Cet ouvrage intitulé "Les pôles d’échanges au service de l’intermodalité et de la ville durable" propose une lecture organisée des différentes facettes d’un projet de pôle d’échange ainsi que des recommandations pour l’action. Ces éléments sont organisés autour de repères sur la réalité de la mobilité au sein des pôles d’échanges et des enjeux auxquels ils sont confrontés. Ils mettent en exergue des stratégies territoriales et des intérêts à agir sur ces objets ainsi que la gouvernance et la conduite de projet qui en découlent. Enfin, ils proposent des repères en termes de dimensionnement, avant de revenir sur les conditions propices à des usages, à une gestion et à une évolution durables des pôles d’échanges.

 

Pôle d'échanges du métro Poterie à Rennes ©Cerema
Pôle d'échanges du métro Poterie à Rennes ©Cerema

Le défi de l’unité

Un pôle d’échanges est un lieu aménagé de manière à améliorer l’intermodalité. L’expression désigne un dispositif spatial qui vise à rapprocher physiquement des modes de transport pour favoriser leur (inter)connexion ou, quand le rapprochement physique est impossible, à aménager les transferts pour les rendre plus lisibles et intuitifs. Les pôles d’échanges sont donc des outils de l’intermodalité, au même titre que l’information multimodale, la tarification, la coordination de l’offre de transport à l’échelle d’un réseau. Le pôle d’échanges est avant tout le résultat d’un aménagement, d’une intervention délibérée sur l’espace physique dans lequel doivent s’organiser les correspondances.

Les pôles d’échanges sont peu à peu entrés dans le langage courant des politiques publiques. Si au tout début des années 2000 la documentation sur les pôles d’échanges renvoyait souvent à une petite dizaine de cas emblématiques2, en quelques années, l’évolution des réseaux de transports urbains, l’essor des PDU et des politiques d’intermodalité ont conduit à la démultiplication des expériences et des projets. D’une part, sur le plan « intensif », les grands pôles d’échanges se sont imposés dans les agendas politiques parce qu’ils concentrent des enjeux métropolitains majeurs et parce qu’ils sont les témoins principaux des évolutions des réseaux, des pratiques de mobilité et des logiques de renouvellement urbain.
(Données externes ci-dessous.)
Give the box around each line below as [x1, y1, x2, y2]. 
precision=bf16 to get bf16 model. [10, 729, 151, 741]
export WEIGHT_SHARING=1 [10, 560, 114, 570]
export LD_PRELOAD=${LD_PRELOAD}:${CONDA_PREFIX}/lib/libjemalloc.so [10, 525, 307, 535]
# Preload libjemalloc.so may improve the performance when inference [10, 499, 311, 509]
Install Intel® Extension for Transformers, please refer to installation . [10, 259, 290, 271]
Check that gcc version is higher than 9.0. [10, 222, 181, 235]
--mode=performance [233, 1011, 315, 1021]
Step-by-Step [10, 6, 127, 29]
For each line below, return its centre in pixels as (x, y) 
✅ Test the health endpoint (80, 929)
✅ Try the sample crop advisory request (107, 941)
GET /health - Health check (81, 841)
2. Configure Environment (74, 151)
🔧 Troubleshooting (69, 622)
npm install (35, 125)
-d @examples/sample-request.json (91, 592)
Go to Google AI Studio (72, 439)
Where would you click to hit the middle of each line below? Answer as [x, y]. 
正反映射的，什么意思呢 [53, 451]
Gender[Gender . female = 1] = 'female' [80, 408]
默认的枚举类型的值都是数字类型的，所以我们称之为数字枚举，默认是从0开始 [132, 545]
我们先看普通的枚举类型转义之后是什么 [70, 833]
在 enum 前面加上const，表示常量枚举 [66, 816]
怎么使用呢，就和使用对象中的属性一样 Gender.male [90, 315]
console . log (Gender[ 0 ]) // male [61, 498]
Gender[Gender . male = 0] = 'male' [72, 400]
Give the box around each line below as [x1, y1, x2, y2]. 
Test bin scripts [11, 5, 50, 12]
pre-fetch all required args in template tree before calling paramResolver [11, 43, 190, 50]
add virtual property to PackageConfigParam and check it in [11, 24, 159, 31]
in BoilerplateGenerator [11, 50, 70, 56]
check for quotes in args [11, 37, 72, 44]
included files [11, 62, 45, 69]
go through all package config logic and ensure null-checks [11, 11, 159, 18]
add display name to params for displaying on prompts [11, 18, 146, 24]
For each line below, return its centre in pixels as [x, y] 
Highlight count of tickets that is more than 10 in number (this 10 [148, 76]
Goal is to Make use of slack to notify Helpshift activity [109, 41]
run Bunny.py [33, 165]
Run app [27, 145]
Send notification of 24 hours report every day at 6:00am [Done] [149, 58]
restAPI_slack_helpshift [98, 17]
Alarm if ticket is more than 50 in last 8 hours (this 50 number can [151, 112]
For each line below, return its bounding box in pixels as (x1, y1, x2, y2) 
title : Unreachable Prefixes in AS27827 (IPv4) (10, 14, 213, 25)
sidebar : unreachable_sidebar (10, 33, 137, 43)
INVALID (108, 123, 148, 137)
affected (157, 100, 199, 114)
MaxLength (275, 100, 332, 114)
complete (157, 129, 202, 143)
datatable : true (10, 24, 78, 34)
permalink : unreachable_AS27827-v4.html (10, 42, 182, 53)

L’exemple des réaménagements des grandes gares françaises (Paris Gare du Nord, Paris Saint-Lazare, Lyon Part-Dieu, Lille Flandres / Lille Europe, Rennes, Bordeaux…) témoigne de ce mouvement. D’autre part, sur le plan « extensif », la notion de pôle d’échanges s’est largement diffusée dans les territoires, dans les documents de planification comme dans les réalisations concrètes, notamment autour des gares centrales des villes moyennes ou des petites villes. Mais parce qu’ils sont par essence des objets à forte vocation partenariale, les projets de pôles d’échanges souffrent toujours d’un morcellement des interventions et de la fragmentation de l’action publique en matière de transport, de mobilité, d’aménagement.

Comment faire émerger une vision globale de l’objet pôle d’échanges au-delà de l’éclatement généré par l’hétérogénéité des réseaux qui s’y rencontrent, des différentes stratégies ou des logiques d’action en présence ?
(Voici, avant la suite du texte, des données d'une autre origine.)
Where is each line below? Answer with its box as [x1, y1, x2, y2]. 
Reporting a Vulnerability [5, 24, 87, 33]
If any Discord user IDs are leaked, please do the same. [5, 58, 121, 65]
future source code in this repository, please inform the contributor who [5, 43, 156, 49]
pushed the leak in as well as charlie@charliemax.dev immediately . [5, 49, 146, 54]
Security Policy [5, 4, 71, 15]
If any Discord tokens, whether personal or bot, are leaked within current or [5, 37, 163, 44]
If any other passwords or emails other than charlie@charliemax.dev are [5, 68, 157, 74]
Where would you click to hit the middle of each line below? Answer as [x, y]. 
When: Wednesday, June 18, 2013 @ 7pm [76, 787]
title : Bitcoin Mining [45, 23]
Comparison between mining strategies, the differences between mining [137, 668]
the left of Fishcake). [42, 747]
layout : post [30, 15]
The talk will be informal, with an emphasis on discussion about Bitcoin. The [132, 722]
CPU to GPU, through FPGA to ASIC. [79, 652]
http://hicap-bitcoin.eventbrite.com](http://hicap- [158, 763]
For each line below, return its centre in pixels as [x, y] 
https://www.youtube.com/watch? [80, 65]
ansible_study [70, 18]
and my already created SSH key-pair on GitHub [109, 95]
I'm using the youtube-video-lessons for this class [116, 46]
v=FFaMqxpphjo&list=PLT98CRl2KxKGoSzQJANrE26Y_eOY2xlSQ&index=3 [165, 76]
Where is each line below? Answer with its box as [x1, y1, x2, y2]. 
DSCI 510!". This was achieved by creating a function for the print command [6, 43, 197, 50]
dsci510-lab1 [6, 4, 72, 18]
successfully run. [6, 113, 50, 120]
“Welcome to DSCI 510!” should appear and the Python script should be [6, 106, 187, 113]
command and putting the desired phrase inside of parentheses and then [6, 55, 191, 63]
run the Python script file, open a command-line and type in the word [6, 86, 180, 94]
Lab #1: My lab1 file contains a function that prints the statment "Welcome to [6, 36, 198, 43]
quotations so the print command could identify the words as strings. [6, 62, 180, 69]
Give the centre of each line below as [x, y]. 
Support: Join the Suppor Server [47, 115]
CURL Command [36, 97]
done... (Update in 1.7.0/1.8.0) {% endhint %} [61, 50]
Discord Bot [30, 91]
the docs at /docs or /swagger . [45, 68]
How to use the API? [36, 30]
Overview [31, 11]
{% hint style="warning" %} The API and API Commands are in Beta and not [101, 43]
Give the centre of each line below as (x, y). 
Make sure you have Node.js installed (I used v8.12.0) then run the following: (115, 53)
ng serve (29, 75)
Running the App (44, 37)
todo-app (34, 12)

D’un point de vue théorique aux préoccupations les plus pratiques, la question de l’unité du pôle d’échanges se pose ainsi sous de multiples facettes :

  1. L’unité en soi de l’objet « pôle d’échanges » ne relève pas de l’évidence : « gare », « gare routière », « parc-relais », « vélostation », « aire de covoiturage »… désignent autant de « modules » nécessaires à l’intermodalité, que l’expression de pôle d’échanges ne parvient pas à homogénéiser ;
  2. L’unité de projet dépend du croisement de stratégies territoriales, d’une convergence d’enjeux et d’objectifs à un moment donné. Même si les intérêts à agir peuvent être très diversifiés, l’essence même d’un pôle d’échanges est fondée sur la convergence de politiques publiques afin de définir un projet intermodal commun ;
  3. L’unité d’action concerne la conduite des projets de pôles d’échanges. Il faut d’abord définir en partenariat une approche coordonnée, puis maintenir la cohérence des choix d’aménagements par une gouvernance adaptée, depuis les études préalables jusqu’à la mise en service ;
  4. L’unité de lieu pose la question du dimensionnement des espaces et de la morphologie des pôles d’échanges. La place à accorder à chacun des modes et des équipements qui les accompagnent doit s’apprécier dans une composition d’ensemble du site, cohérente dans l’espace et dans le temps ;
  5. L’unité de gestion des pôles d’échanges porte sur la capacité à assurer un bon fonctionnement général des lieux d’intermodalité. Leur fonctionnement quotidien est souvent mis à l’épreuve par la diversité des partenaires, des usages, des temporalités de fonctionnement, des attentes et des capacités individuelles, etc.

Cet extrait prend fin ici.